TensorFlow for Reinforcement Learning

In this section, we will learn how to create, run, and save a policy network using TensorFlow. Policy networks are one of the fundamental pieces, if not the most important one, of reinforcement learning. As will be shown throughout this book, they are a very powerful implementation of containers for the knowledge the agent has to learn, which tells them how to choose actions based on environment observations.

Implementing a Policy Network Using TensorFlow

Building a policy network is not too different from building a common deep learning model. Its goal is to output the "optimal" action, given the input it receives, that represents the environment's observation. So, it acts as a link between the environment state and the optimal agent behavior associated with it. Being optimal here means doing what maximizes the cumulative expected reward of the agent.

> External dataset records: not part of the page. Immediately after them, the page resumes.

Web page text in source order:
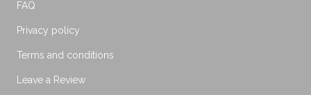
FAQ
Privacy policy
Terms and conditions
Leave a Review
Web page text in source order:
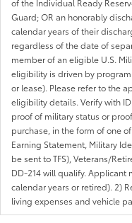
Guard; OR an honorably
calendar years of their
regardless of the date of
member of an eligible U.S.
eligibility is driven by
or lease). Please refer to the
eligibility details. Verify with
proof of military status or
purchase, in the form of one
Earning Statement, Military
be sent to TFS), Veterans/
DD-214 will qualify.
calendar years or retired). 2)
living expenses and vehicle
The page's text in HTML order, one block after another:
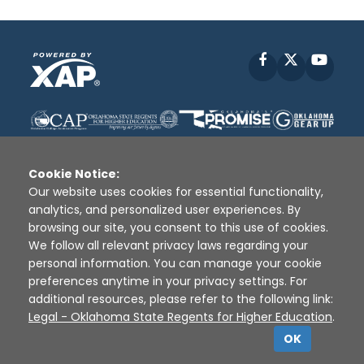
Facebook
Disclaimer | Terms of Use | Privacy Policy
Sources
XAP © 2010 - 2026
Cookie Notice:
Our website uses cookies for essential functionality,
analytics, and personalized user experiences. By
browsing our site, you consent to this use of cookies.
We follow all relevant privacy laws regarding your
personal information. You can manage your cookie
preferences anytime in your privacy settings. For
additional resources, please refer to the following link:
Legal - Oklahoma State Regents for Higher Education.
OK

To make things as clear as possible, we will focus on a specific problem here, but the same approach can be adopted to solve other tasks, such as controlling a robotic arm or teaching locomotion to a humanoid robot. We will see how to create a policy network for a classic control problem that will also be at the core of an exercise later in this chapter. This problem is the "CartPole" problem: the goal is to maintain the balance of the vertical pole so that it is upright at all times. Here, the only way to do this is by moving the cart along either direction of the x-axis. The following figure shows a frame from this problem:

Figure 4.11: CartPole control problem

As we mentioned previously, the policy network links the observations of the environment with the actions that the agent can take. So, they act as the input and output, respectively.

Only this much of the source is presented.